Only text lines belong in the answer: the lines from the first one in the records through the line with "then actuarial life", copied exactly.
○ ○ ○
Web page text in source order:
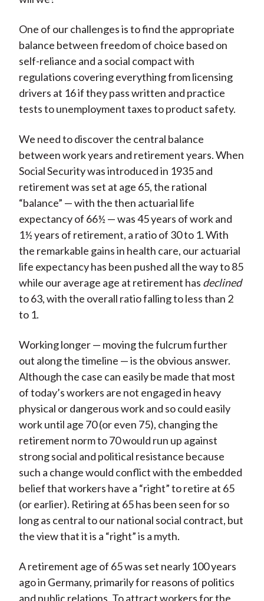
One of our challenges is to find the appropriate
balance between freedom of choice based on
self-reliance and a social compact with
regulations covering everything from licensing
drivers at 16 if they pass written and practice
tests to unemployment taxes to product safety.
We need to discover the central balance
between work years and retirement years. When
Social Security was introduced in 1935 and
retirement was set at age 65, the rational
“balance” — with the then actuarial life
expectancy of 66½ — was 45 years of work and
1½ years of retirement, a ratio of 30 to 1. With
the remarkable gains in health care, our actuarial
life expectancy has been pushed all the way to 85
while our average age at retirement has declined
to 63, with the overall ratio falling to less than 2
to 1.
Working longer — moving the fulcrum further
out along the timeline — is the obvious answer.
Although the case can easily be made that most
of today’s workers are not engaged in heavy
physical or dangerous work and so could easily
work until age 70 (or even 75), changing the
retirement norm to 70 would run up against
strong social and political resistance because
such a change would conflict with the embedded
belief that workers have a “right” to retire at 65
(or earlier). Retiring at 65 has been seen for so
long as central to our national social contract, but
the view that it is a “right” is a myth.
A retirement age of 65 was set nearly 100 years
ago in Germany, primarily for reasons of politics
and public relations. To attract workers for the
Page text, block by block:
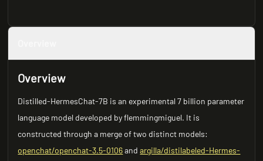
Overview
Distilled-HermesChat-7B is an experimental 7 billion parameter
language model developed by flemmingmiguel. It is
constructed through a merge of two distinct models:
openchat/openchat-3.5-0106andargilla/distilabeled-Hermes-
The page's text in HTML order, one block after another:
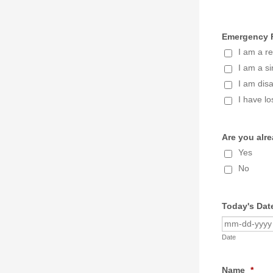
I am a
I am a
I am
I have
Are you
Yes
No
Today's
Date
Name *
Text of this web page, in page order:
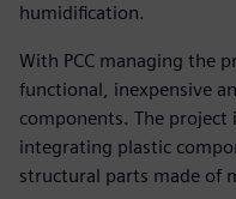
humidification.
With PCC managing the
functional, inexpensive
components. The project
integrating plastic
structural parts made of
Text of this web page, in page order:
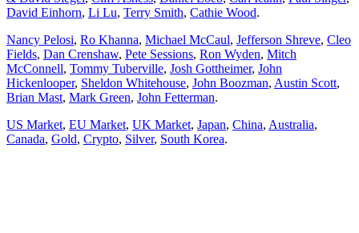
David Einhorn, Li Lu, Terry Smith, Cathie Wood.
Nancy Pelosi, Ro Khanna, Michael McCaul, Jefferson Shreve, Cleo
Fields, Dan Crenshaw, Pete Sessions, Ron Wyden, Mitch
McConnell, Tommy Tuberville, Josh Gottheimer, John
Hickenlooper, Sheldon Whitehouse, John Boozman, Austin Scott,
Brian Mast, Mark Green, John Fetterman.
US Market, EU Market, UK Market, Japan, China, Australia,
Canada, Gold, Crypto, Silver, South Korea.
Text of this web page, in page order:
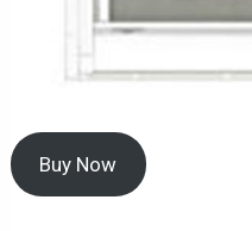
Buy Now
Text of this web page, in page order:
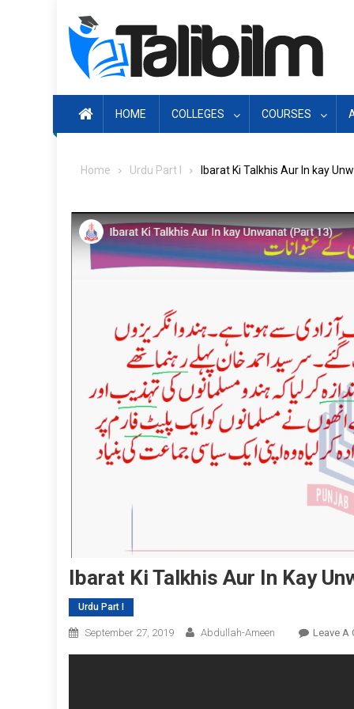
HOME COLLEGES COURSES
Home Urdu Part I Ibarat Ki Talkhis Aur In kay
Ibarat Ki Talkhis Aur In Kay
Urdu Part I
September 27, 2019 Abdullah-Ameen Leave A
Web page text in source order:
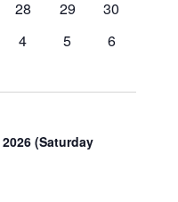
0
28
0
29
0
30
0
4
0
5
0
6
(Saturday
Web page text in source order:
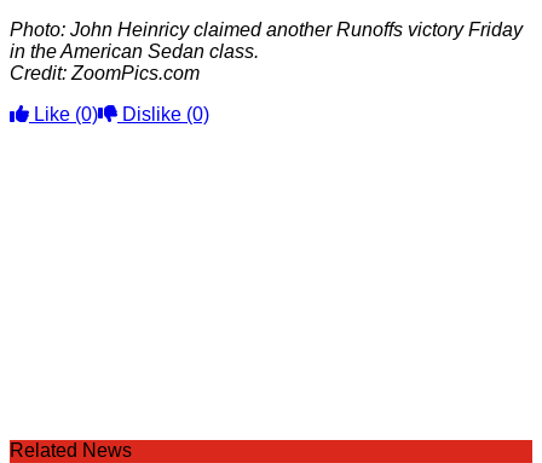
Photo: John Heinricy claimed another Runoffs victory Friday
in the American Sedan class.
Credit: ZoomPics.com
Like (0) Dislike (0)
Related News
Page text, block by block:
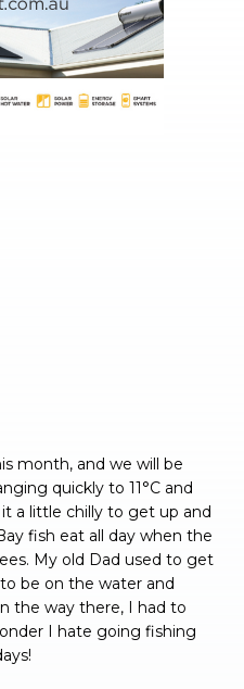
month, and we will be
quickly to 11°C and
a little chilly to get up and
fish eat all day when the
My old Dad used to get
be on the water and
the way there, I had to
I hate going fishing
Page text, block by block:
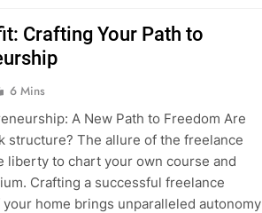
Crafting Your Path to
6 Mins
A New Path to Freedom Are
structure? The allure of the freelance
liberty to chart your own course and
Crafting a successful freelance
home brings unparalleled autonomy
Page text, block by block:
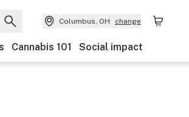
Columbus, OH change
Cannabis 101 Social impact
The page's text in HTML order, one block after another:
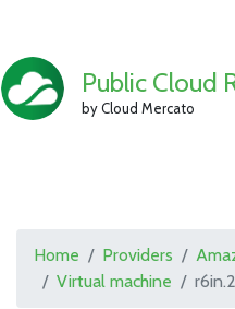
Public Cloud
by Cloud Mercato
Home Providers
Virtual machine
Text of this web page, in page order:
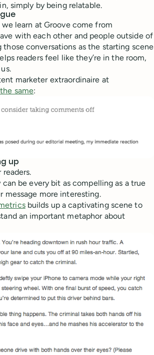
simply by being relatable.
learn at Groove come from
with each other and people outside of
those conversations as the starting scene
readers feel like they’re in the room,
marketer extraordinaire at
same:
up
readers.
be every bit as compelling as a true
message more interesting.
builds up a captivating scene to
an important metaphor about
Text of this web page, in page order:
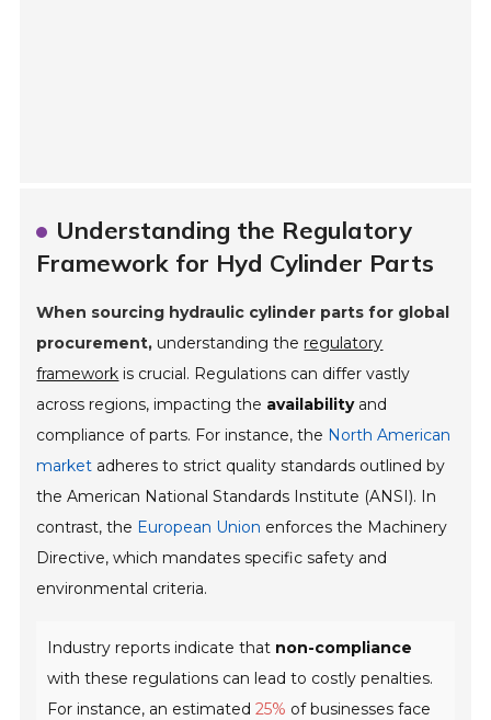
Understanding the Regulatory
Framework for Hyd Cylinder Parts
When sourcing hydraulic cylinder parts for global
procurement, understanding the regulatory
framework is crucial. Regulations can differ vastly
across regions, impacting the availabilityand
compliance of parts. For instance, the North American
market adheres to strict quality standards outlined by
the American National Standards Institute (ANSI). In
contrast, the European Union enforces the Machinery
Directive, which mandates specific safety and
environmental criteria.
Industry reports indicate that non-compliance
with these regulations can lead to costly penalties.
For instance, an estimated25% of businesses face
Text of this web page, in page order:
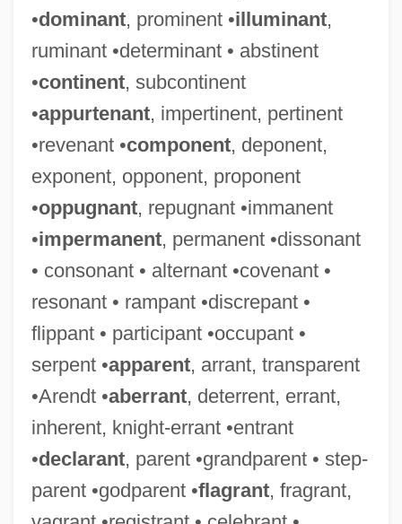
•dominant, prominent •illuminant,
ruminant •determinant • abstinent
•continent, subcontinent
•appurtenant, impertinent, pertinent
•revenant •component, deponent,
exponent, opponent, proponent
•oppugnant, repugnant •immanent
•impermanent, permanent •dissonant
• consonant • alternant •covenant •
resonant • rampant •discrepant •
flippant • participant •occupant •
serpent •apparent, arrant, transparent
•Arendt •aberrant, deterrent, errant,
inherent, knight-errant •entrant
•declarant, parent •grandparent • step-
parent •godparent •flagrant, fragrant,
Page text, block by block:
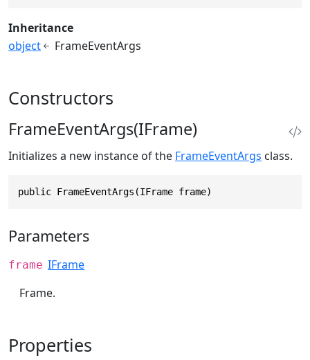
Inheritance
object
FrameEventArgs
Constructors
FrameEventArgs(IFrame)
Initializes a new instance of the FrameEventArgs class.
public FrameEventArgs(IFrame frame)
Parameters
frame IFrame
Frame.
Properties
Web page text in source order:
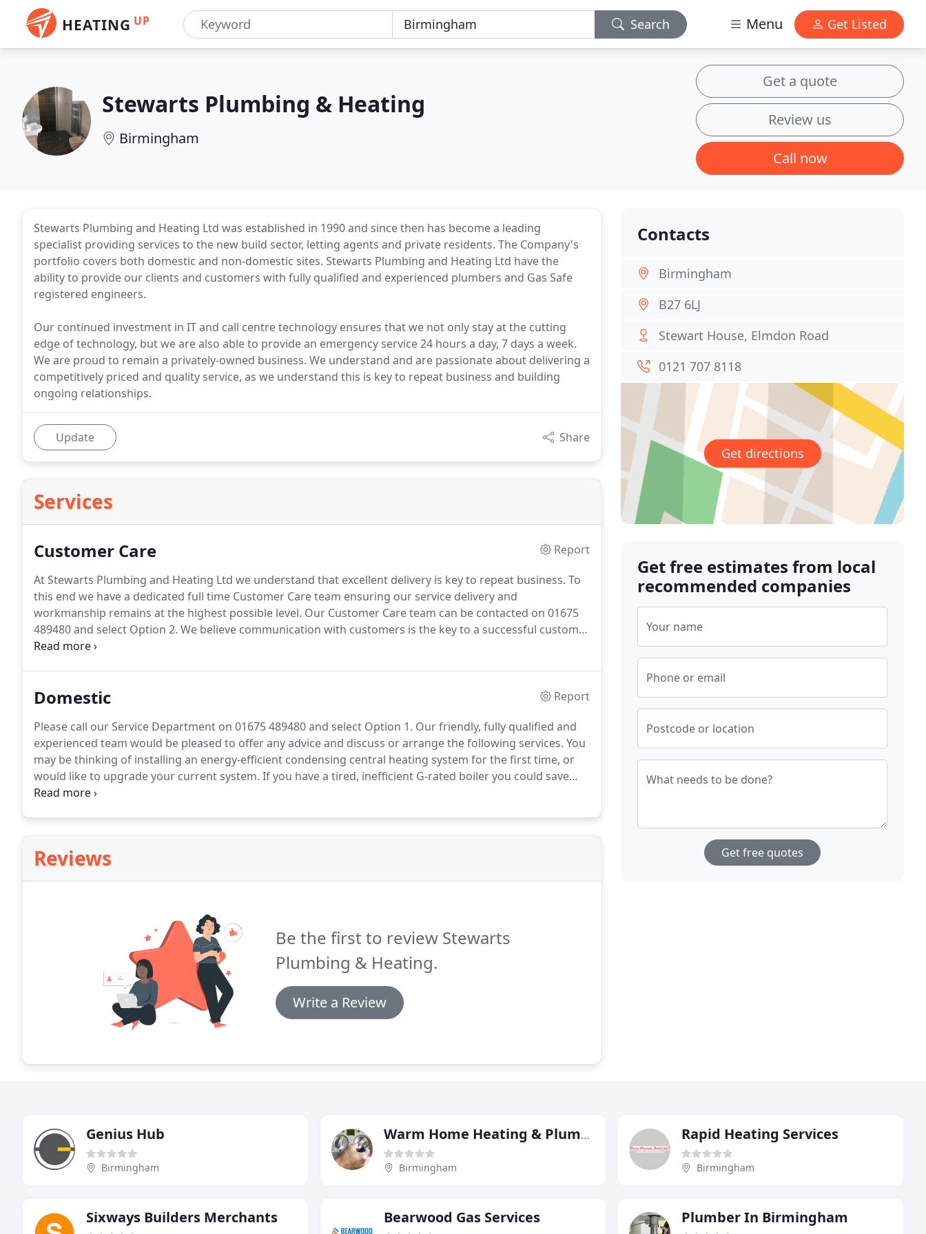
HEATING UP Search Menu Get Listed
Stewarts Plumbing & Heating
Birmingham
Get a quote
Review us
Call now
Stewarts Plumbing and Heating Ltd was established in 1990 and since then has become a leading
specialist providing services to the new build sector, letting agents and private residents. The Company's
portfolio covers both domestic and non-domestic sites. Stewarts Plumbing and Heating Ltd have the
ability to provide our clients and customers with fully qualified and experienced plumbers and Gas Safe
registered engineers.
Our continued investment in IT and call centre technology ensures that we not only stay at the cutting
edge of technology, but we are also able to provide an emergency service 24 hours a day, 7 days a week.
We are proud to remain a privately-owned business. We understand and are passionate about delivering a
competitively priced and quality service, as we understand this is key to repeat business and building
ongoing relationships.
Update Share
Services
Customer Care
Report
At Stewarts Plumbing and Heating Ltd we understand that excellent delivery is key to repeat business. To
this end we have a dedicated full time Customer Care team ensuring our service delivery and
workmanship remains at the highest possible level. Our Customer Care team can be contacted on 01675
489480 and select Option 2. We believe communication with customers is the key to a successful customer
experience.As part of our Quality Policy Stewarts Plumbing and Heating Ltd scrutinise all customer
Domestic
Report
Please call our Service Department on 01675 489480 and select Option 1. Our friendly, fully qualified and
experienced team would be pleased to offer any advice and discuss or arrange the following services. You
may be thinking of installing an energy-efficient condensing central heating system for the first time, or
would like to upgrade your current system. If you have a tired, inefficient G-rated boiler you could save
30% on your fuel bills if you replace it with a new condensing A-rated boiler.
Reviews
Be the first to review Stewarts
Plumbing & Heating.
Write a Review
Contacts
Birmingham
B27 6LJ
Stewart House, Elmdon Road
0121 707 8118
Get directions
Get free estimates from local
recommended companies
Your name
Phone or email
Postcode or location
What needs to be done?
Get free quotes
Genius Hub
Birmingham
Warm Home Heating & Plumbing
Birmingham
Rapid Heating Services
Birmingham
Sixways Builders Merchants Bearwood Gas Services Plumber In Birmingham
○ ○ ○
▶ _Output of the exercise_
Web page text in source order:
One of our challenges is to find the appropriate
balance between freedom of choice based on
self-reliance and a social compact with
regulations covering everything from licensing
drivers at 16 if they pass written and practice
tests to unemployment taxes to product safety.
We need to discover the central balance
between work years and retirement years. When
Social Security was introduced in 1935 and
retirement was set at age 65, the rational
“balance” — with the then actuarial life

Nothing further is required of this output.